On ne se comprend plus. Heureusement, des érudits et des linguistes de tous poils ont cherché pendant des siècles à nous offrir des langues universelles et à retrouver des familiarités entre les idiomes éparpillés. Avec des résultats quelquefois discutables

Dessin original de Matthias Rihs pour Le Temps
Dessin original de Matthias Rihs pour Le Temps

Limites des langues, langues des limites. Chaque mardi de l'été, «Le Temps» raconte ces idiomes qu’on invente, ceux qui sont fous, ceux qui se mélangent.

Episode précédent:

Lost in Translations, un safari dans les langues étranges

Le mot «linguistique» fait son entrée dans la langue française en 1826. On le doit au géographe d’origine vénitienne Adrien Balbi, qui l’emprunte à l’allemand pour le faire figurer dans son Atlas ethnographique du globe. Le terme n’a pas encore le sens qu’on lui donne aujourd’hui («science qui a pour objet l’étude du langage, des langues envisagées comme systèmes sous leurs aspects phonologiques, syntaxiques, lexicaux et sémantiques»). Pour Balbi, la linguistique est «l’étude pratique des langues et leur étude comparative». C’est donc, si l’on en croit cette définition, une science qui enquête sur ce qui sépare et sur ce qui relie les langues. Et c’est aussi un savoir qui doit permettre de communiquer par-delà les langues.

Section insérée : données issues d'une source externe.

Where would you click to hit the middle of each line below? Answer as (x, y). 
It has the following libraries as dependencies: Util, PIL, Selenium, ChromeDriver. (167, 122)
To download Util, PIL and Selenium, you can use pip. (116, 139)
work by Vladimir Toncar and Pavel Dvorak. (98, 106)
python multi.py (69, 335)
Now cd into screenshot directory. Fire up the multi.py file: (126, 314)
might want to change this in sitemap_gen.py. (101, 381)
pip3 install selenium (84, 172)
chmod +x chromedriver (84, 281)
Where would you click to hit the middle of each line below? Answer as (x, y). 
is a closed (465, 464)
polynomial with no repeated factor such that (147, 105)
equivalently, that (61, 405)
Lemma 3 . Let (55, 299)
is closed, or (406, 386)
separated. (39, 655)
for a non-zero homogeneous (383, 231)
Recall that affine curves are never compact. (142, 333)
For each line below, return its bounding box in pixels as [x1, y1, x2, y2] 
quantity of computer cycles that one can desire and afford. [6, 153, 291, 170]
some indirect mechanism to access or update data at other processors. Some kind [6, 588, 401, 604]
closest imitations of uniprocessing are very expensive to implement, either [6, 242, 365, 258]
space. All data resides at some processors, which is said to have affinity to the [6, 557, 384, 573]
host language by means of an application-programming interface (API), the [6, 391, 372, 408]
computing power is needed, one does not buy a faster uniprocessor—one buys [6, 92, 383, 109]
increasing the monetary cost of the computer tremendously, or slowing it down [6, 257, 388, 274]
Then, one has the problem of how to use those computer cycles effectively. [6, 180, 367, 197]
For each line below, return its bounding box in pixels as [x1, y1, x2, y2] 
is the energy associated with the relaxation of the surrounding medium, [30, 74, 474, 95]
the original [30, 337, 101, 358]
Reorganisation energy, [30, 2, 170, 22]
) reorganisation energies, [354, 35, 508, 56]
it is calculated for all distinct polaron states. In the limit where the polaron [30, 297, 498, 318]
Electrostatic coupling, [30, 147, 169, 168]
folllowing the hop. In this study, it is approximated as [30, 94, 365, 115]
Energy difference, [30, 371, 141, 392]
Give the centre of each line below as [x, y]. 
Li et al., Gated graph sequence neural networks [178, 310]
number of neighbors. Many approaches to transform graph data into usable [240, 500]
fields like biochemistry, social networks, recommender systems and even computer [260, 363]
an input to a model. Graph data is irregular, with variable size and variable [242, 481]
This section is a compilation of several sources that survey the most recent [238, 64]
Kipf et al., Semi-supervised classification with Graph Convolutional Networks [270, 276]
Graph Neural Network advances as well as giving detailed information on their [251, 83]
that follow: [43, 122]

Guère étonnant dès lors que la période ait vu naître une génération de bâtisseurs de ponts: on se met à faire des rapprochements entre les langues, on imagine de nouveaux modèles de traduction, on crée des idiomes universels – mais à vouloir contrer Babel, on en érige une nouvelle: Umberto Eco a ainsi recensé 38 de ces langues universelles pour le XIXe siècle. Certaines sont connues – l’espéranto, le volapük. D’autres n’ont pas eu le même destin, quand bien même elles naissaient sous les meilleurs auspices.

La stœchiophonie

C’est le cas de la stœchiophonie, une «langue simplifiée» que le Jurassien Henri Joseph François Parrat offrit à l’humanité en 1858: un Lego de 250 briques (on pourrait parler de morphèmes) censément capables de construire des verbes, des substantifs, des phrases. Le tout est vaguement indo-européen. Parrat donne sa version du Notre Père, qui commence ainsi: «Apni pâtor ta isti bi ibôsmoi.» On ne sait pas ce qu’en pense le Bon Dieu, mais passons.

«Les règles de ma petite grammaire sont générales, sans la moindre exception: un écolier pourrait apprendre tout cela dans moins de quinze jours», écrit encore Parrat dans son avant-propos; on n’a malheureusement pas souvenir que la stœchiophonie ait trouvé sa place dans les plans d’études. D’autres Suisses ont tenté de se lancer sur ce créneau, sans succès forcément notable – on peut mentionner l’ablemonde de Gustav Schwartz (1932), ou le projet de langue universelle développé par le couturier Wilhelm Julhe vers 1884.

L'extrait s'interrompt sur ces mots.